* _YOUR INSTRUCTIONS_
Search the entries for the word "disability". Copy every line that holds it.

(Excerpts from a dataset)
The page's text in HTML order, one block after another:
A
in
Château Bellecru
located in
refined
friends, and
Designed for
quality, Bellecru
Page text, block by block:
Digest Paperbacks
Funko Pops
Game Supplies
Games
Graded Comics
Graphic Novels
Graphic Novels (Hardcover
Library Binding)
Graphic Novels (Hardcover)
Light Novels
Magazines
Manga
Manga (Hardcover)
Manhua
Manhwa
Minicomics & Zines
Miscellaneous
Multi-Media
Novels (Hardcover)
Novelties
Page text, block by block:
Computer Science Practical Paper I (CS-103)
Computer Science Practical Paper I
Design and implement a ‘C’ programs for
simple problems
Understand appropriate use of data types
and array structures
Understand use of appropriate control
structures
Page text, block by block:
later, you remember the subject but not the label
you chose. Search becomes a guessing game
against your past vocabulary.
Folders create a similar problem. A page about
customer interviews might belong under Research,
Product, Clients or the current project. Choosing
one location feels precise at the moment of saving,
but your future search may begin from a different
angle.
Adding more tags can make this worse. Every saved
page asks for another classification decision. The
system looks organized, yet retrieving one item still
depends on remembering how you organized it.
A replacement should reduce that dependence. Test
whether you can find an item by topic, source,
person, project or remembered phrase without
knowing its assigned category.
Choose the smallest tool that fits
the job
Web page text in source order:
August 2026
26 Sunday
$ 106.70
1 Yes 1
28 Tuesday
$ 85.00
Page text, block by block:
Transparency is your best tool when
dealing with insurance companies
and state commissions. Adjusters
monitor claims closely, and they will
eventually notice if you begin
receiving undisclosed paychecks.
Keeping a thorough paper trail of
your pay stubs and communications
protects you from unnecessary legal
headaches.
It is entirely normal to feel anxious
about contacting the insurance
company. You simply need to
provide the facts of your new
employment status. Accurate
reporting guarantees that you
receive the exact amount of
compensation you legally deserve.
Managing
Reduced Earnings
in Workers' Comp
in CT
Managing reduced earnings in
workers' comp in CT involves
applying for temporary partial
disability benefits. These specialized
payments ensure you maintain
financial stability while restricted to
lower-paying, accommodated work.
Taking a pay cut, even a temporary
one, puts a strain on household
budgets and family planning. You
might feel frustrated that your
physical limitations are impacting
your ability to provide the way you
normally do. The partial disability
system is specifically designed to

* _ANSWER TO THIS EXERCISE_
disability benefits. These specialized
normally do. The partial disability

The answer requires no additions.